DB2 for z/OS and the Disk Subsystem

Earlier this week, we in the Atlanta DB2 Users Group were treated to a day with Roger Miller, the ebullient IBMer who, more than anyone else, has been the "face" of the DB2 for z/OS development organization since the product debuted more than 25 years ago (Roger spends a great deal of time in front of DB2 users -- at customer sites, at the briefing center at IBM's Silicon Valley Lab, and at user group meetings). Roger provided us with six hours of DB2 information, laced with a little bit of Shakespeare (appropriate, as Roger's presentation style certainly brings to mind the line, "All the world's a stage," from Shakespeare's As You Like It). Some of the material that I found to be particularly interesting had to do with advances in disk I/O technology over the years, and the effect of those enhancements on DB2-related I/O performance. In this post, I'll share some of that information with you, and I'll include a few of my own observations on DB2 and the disk subsystem, based on my work with DB2 for z/OS-using organizations.

Faster and faster. Roger talked about the major gains seen in mainframe processor performance over the past 10 years (the "clock rate" of the engines in IBM's top-of-the line z10 mainframe server is 4.4 GHz, versus 550 MHz for the G6 line in 1999), and he went on to point out that improvements in disk I/O performance have been just as dramatic. As I noted in a blog entry on DB2 I/O performance that I posted last year, a target of 20-30 milliseconds of wait time per synchronous read (i.e., for an on-demand read of a single 4K DB2 page into memory from the disk subsystem) was pretty much the norm well into the 1990s (this figure is usually obtained from a DB2 monitor accounting report or an online display of DB2 accounting data). Nowadays, 2 milliseconds of wait time per synchronous read is fairly common.

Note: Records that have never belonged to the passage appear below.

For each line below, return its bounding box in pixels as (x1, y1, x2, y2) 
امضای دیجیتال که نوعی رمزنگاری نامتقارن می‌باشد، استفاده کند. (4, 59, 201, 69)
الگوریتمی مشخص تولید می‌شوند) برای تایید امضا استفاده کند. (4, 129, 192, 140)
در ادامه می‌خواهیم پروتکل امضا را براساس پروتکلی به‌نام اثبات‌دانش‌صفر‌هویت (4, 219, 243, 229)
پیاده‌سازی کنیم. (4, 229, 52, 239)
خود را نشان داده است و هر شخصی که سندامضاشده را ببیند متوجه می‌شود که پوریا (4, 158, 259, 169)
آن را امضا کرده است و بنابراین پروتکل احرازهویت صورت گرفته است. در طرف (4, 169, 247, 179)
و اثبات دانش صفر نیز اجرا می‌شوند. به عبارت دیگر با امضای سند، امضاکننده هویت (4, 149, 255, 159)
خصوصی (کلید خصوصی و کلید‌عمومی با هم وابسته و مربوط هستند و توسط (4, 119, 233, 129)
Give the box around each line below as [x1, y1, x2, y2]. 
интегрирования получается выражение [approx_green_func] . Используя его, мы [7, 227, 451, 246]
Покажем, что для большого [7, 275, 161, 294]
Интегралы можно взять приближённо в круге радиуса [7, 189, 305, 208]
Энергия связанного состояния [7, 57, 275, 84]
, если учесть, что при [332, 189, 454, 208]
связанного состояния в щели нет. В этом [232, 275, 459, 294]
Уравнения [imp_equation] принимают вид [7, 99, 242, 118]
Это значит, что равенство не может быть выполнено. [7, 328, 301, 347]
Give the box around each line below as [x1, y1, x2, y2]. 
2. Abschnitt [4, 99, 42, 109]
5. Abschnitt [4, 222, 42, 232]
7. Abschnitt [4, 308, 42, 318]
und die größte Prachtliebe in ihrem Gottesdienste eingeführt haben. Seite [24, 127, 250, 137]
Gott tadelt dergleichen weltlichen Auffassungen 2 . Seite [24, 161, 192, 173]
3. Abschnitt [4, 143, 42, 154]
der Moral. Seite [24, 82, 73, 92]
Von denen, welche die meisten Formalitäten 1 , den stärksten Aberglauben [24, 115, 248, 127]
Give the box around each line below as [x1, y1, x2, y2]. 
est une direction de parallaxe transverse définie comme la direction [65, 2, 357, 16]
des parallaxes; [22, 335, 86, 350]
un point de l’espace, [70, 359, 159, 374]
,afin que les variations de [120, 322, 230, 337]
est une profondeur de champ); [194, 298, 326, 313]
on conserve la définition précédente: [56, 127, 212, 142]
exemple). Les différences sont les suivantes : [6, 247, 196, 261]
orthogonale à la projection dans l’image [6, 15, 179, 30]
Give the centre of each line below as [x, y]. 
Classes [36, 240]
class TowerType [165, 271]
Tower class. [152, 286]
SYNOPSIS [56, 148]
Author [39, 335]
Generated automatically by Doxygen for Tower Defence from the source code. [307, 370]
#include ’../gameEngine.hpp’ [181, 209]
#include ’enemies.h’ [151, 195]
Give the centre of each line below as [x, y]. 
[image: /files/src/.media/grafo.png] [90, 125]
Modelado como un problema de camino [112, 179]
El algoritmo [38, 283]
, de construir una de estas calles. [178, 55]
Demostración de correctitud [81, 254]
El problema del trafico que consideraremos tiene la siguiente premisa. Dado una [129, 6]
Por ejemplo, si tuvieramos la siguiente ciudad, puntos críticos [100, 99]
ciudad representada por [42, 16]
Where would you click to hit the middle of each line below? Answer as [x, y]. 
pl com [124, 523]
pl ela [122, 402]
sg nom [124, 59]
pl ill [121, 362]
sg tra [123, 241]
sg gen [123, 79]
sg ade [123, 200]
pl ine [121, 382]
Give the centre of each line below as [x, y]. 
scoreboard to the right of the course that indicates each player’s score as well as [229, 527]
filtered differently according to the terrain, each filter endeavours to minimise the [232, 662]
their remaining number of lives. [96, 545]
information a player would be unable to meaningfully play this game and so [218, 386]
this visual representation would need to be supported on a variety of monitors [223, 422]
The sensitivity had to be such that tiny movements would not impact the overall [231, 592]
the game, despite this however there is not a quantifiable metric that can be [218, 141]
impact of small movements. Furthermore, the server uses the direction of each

There are a number of factors behind this order-of-magnitude improvement in disk I/O performance, none more important than the large increase in disk controller cache memory sizes since the mid-90s (32 MB of cache once seemed like a lot in the old days -- now you can get more than 300 GB of cache on a control unit), and the development of sophisticated algorithms to optimize the effective use of the cache resource (enterprise-class disk controllers run these algorithms on multiple high-performance microprocessors).

The cache impact on disk I/O performance was underscored by some numbers that Roger shared with our group: while the time required to retrieve a DB2 page from spinning disk will generally be between 4 and 8 milliseconds (a big improvement versus 1990s-era disk subsystems), a disk controller cache hit results in a wait time of 230 to 290 microseconds for a synchronous read (the low end of this range is for a system with the z10 High-Performance FICON I/O architecture, also known as zHPF).

For DB2 prefetch reads, the gains are even more impressive. A decade or so ago, reading 64 4K pages into a DB2 buffer pool in 90 milliseconds was thought to be good performance. These days, it's possible to get 64 pages into memory in 1.5 milliseconds -- a 60X improvement over the old standard.

Looking beyond cache, a fairly recent arrival on the enterprise storage scene is solid-state disk technology (SSD). Actually, SSD itself isn't all that new -- devices of this type have been in use for about 30 years. What's new is the cost-competitiveness of enterprise-class SSD systems -- still several times more expensive than a traditional spinning-disk system, on a cost-per-gigabyte basis, but close enough now to warrant serious consideration for certain performance-critical database objects that tend to be accessed in a random fashion (as versus a sequential processing pattern). Random access is the SSD sweet spot because the technology eliminates the seek time that elongates random I/O service times when pages are read from spinning disk; thus, the wait time for a DB2 synchronous read from an SSD devices will likely be about 740-840 microseconds, versus the aforementioned 4-8 milliseconds for a read from spinning disk.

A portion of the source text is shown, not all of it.